Poor glycemic control and longer diabetes duration are the strongest predictors for developing microvascular complications. Patients with a longer history of diabetes have far higher odds of nephropathy or neuropathy [6, 7]. In one Saudi study, every 5-year increase in diabetes duration was associated with 2.5-fold higher odds of peripheral neuropathy [6]. Furthermore, nephropathy was much more common in people who had diabetes for more than 10 years. Saudi registry data showed that people with nephropathy had had diabetes for an average of 18.8 years, compared to 12.8 years for people without nephropathy (p < 0.0001) [7]. Hyperglycemia (high HbA1c) is a critical risk factor—chronically elevated blood glucose damages small vessels supplying nerves and kidneys. Over 60% of Saudi patients with DN have HbA1c > 8%—a significantly higher proportion than in patients without nephropathy [7].
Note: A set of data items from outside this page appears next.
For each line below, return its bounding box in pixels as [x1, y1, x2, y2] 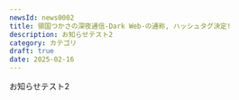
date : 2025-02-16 [9, 55, 75, 64]
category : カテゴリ [9, 38, 78, 48]
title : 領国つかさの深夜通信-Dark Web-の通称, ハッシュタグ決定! [9, 22, 232, 31]
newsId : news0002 [9, 13, 75, 23]
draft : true [9, 47, 54, 56]
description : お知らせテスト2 [9, 30, 114, 39]
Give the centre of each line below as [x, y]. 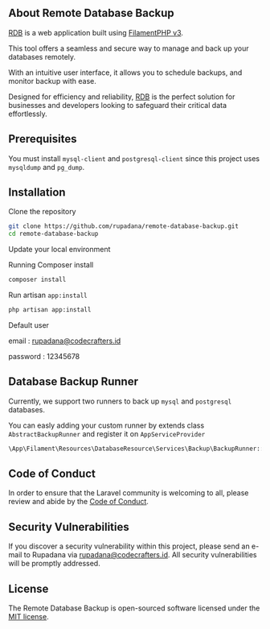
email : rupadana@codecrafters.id [65, 341]
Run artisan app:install [48, 295]
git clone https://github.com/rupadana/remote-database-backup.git [124, 226]
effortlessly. [28, 114]
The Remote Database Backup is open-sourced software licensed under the [134, 608]
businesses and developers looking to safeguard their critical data [118, 105]
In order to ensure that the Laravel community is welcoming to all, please [129, 493]
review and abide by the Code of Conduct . [78, 502]
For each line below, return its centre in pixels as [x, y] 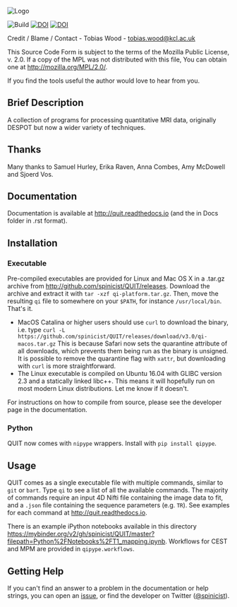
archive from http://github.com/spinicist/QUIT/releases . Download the [109, 286]
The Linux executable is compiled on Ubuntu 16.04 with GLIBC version [120, 374]
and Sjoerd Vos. [30, 174]
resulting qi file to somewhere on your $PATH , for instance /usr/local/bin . [115, 301]
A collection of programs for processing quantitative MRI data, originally [112, 119]
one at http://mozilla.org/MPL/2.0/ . [57, 67]
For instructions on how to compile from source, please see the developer [115, 402]
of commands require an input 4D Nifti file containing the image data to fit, [115, 497]
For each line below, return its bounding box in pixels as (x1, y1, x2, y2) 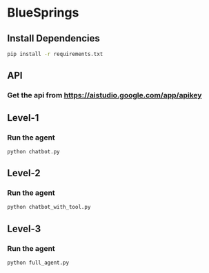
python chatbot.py (7, 148, 60, 155)
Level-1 (7, 112, 39, 124)
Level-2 (7, 167, 41, 179)
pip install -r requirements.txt (7, 50, 103, 57)
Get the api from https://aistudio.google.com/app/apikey (7, 91, 202, 100)
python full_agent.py (7, 259, 70, 266)
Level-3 (7, 223, 41, 234)
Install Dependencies (7, 32, 100, 44)
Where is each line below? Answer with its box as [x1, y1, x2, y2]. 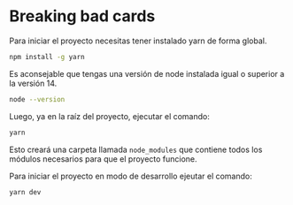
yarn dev [9, 187, 42, 196]
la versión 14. [9, 78, 58, 88]
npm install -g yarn [9, 52, 86, 61]
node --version [9, 95, 66, 103]
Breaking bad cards [9, 6, 156, 27]
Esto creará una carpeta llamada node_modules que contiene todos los [9, 144, 263, 155]
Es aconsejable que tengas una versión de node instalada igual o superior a [9, 68, 285, 79]
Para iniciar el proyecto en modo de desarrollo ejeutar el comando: [9, 171, 252, 181]
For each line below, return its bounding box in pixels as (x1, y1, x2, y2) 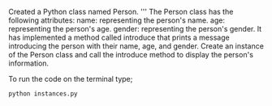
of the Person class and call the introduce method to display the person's (8, 50, 254, 59)
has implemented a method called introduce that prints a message (8, 32, 230, 42)
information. (8, 58, 50, 68)
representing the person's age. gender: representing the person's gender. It (8, 24, 262, 33)
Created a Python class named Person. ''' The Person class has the (8, 7, 234, 16)
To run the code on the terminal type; (8, 74, 133, 83)
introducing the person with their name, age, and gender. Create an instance (8, 41, 264, 51)
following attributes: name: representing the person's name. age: (8, 15, 226, 25)
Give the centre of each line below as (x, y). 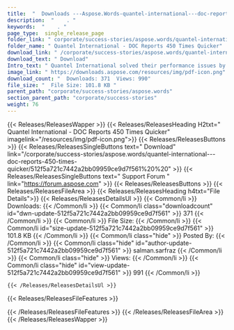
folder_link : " (29, 40)
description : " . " (42, 20)
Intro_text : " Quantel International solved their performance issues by (117, 66)
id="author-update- (164, 243)
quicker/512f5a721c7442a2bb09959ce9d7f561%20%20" (89, 169)
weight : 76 (23, 105)
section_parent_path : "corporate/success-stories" (82, 98)
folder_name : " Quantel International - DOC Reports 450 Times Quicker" (115, 46)
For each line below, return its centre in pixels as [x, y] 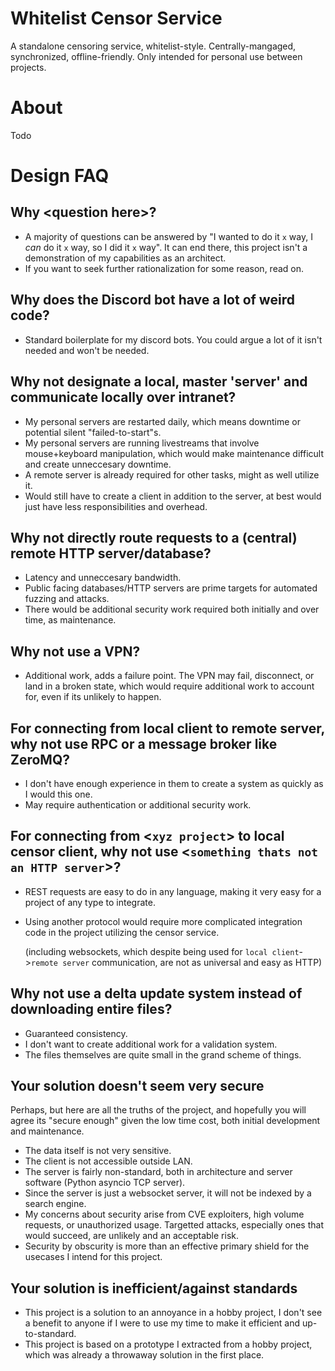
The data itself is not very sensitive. [98, 1151]
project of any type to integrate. [90, 902]
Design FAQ [60, 176]
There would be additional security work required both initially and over [172, 609]
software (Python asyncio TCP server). [105, 1183]
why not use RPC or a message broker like [144, 743]
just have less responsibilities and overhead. [116, 506]
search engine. [55, 1204]
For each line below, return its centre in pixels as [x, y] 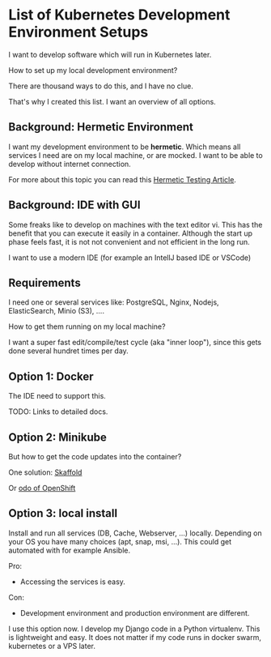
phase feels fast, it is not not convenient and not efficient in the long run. [129, 241]
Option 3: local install [63, 513]
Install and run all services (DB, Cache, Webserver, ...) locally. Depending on [135, 533]
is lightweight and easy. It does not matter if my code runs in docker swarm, [135, 637]
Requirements [44, 282]
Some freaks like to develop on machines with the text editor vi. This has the [135, 224]
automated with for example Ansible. [70, 550]
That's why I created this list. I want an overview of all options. [112, 101]

While hyperglycemia is the key pathogenic driver, recent evidence suggests that these complications can develop even in patients with well-controlled HbA1c levels [8]. This raises the need for identifying early markers that may predict end-organ damage before classical indicators such as reduced eGFR become apparent [9]. Given that neuropathy may precede or coexist with nephropathy [10], the presence of diabetic neuropathy could serve as an early clinical predictor of renal involvement, particularly albuminuria.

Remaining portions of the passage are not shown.